## Your task
Would you reproduce exactly the lines below from the one holding "ifadeler için kullanılan" through the one holding "backend process başlatılır", inclusive, and no others?
####################
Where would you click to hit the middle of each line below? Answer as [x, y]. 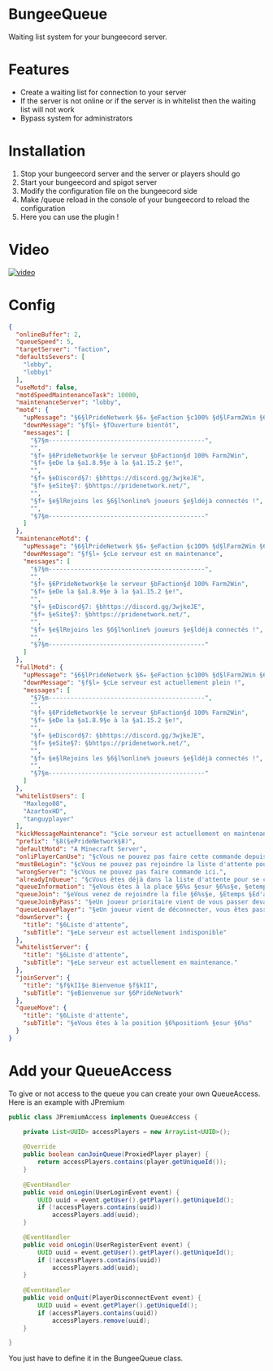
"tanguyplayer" [49, 819]
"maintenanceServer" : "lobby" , [69, 403]
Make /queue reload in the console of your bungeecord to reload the [135, 199]
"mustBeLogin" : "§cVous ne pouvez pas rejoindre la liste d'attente [134, 864]
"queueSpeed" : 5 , [45, 342]
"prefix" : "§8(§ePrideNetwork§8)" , [76, 842]
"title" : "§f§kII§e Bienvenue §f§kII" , [91, 985]
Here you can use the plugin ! [69, 217]
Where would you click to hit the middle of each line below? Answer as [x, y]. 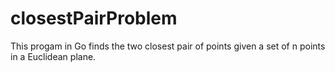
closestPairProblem [94, 18]
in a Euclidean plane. [53, 56]
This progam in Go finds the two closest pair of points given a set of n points [168, 46]
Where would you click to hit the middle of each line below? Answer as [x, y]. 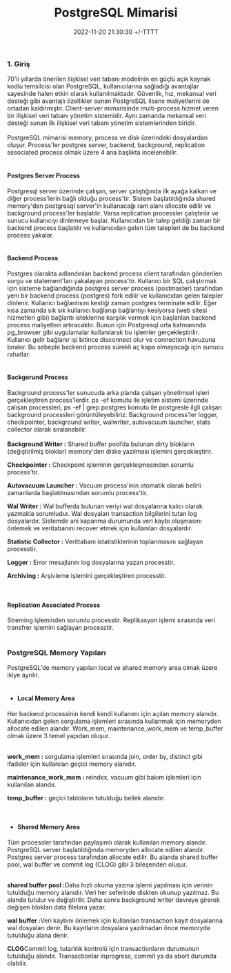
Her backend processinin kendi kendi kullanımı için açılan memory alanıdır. [113, 713]
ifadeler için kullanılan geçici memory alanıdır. [72, 764]
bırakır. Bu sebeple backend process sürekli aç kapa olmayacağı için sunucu [115, 347]
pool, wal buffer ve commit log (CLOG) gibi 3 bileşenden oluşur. [97, 864]
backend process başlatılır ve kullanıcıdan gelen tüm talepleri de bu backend [116, 228]
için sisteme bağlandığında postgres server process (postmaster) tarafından [115, 288]
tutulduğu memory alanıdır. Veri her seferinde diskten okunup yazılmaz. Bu [113, 892]
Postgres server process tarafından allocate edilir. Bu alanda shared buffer [113, 857]
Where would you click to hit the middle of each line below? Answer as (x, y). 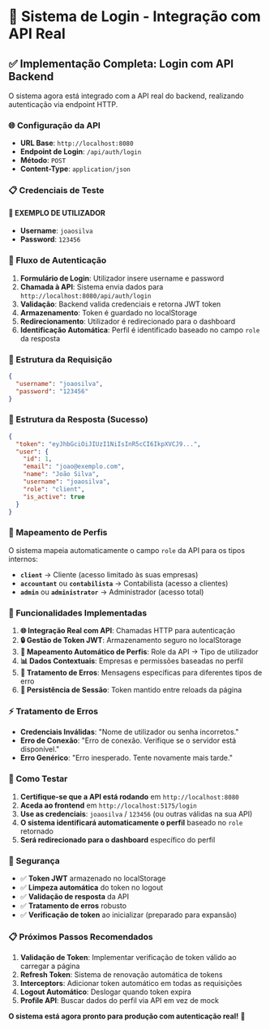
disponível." (40, 749)
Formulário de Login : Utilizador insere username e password (122, 278)
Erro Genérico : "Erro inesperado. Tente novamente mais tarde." (126, 758)
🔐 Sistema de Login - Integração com (135, 17)
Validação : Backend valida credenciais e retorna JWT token (120, 304)
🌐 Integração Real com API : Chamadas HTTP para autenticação (127, 631)
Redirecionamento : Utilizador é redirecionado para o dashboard (128, 321)
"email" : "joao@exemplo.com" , (74, 467)
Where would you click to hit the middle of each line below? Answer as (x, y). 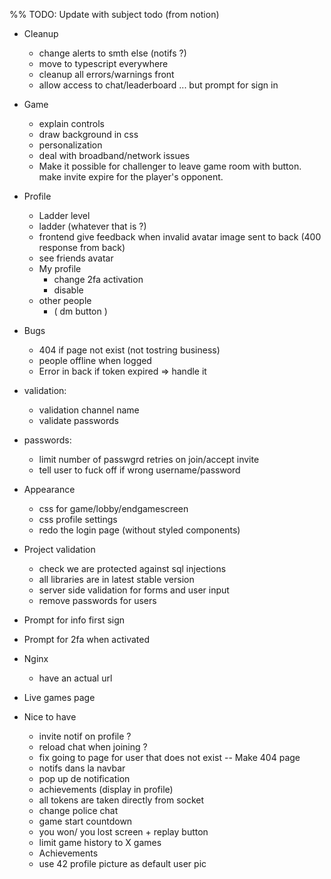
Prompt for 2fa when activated (86, 639)
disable (68, 290)
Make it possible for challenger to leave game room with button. (170, 166)
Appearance (49, 489)
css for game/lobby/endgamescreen (113, 508)
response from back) (82, 247)
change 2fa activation (98, 279)
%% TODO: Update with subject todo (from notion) (114, 14)
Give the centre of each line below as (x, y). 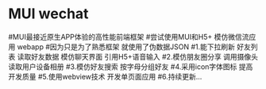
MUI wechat (48, 14)
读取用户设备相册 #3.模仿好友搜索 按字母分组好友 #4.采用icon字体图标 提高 (131, 66)
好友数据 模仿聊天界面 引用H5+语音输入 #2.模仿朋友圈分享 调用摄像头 (145, 56)
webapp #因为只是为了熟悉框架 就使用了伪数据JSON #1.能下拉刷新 (126, 46)
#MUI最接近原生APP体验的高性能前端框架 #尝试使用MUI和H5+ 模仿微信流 (129, 37)
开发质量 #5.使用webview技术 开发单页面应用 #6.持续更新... (105, 76)
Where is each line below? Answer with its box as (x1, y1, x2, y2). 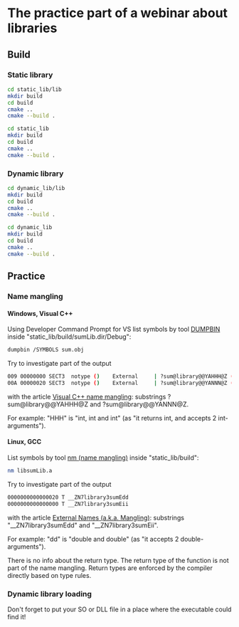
####################
## Written response
ifadeler için kullanılan geçici memory alanıdır. [72, 764]
bırakır. Bu sebeple backend process sürekli aç kapa olmayacağı için sunucu [115, 347]
pool, wal buffer ve commit log (CLOG) gibi 3 bileşenden oluşur. [97, 864]
backend process başlatılır ve kullanıcıdan gelen tüm talepleri de bu backend [116, 228]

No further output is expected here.